**Work item:** For this exercise, return only the lines in the records below from the one holding "following parameters for" through the one holding "increase in emergency", including both, exactly as they appear and without pictures.

Source data:
# # # # #

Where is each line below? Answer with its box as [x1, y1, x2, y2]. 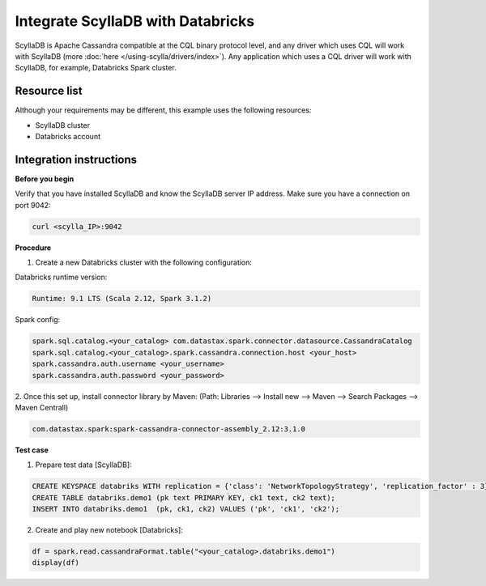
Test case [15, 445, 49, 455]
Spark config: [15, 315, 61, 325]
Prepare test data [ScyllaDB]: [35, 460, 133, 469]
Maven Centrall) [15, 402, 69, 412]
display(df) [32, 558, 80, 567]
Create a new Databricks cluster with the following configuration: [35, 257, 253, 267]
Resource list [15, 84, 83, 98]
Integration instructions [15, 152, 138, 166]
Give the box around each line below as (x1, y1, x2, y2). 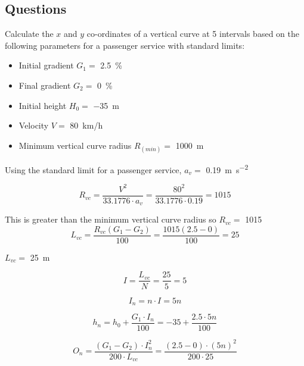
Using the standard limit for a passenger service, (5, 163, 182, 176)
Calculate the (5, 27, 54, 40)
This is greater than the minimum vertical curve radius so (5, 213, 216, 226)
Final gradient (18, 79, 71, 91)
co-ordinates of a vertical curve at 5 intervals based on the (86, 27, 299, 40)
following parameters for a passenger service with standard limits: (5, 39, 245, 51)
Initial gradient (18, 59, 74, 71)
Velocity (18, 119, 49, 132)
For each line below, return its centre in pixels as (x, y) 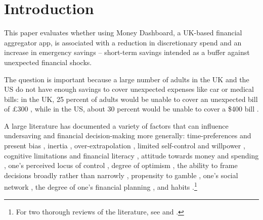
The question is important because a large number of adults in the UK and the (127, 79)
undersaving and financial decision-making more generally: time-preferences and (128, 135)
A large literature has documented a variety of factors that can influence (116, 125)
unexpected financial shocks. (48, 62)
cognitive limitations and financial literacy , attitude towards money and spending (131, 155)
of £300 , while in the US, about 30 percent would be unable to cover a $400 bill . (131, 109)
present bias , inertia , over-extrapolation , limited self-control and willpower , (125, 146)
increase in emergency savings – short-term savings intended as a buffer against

# # # # #

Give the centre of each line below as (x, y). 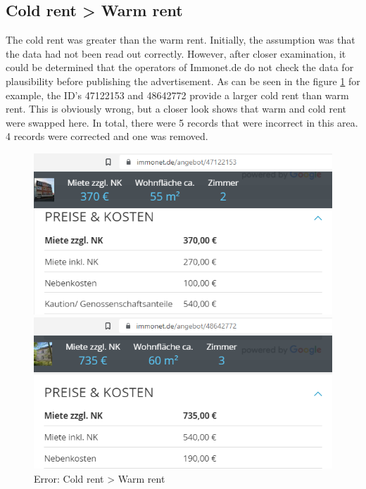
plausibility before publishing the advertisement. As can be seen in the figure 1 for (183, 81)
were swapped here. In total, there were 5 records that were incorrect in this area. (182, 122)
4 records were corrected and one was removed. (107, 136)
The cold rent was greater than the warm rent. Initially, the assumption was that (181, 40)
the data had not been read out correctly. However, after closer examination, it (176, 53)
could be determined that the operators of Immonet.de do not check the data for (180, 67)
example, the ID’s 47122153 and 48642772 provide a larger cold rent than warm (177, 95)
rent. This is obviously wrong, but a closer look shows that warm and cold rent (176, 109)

# # # # #

**Reply to the task:**
following parameters for a passenger service with standard limits: (5, 39, 245, 51)
Initial gradient (18, 59, 74, 71)
Velocity (18, 119, 49, 132)
For each line below, return its centre in pixels as (x, y) 
The question is important because a large number of adults in the UK and the (127, 79)
undersaving and financial decision-making more generally: time-preferences and (128, 135)
A large literature has documented a variety of factors that can influence (116, 125)
unexpected financial shocks. (48, 62)
cognitive limitations and financial literacy , attitude towards money and spending (131, 155)
of £300 , while in the US, about 30 percent would be unable to cover a $400 bill . (131, 109)
present bias , inertia , over-extrapolation , limited self-control and willpower , (125, 146)
increase in emergency savings – short-term savings intended as a buffer against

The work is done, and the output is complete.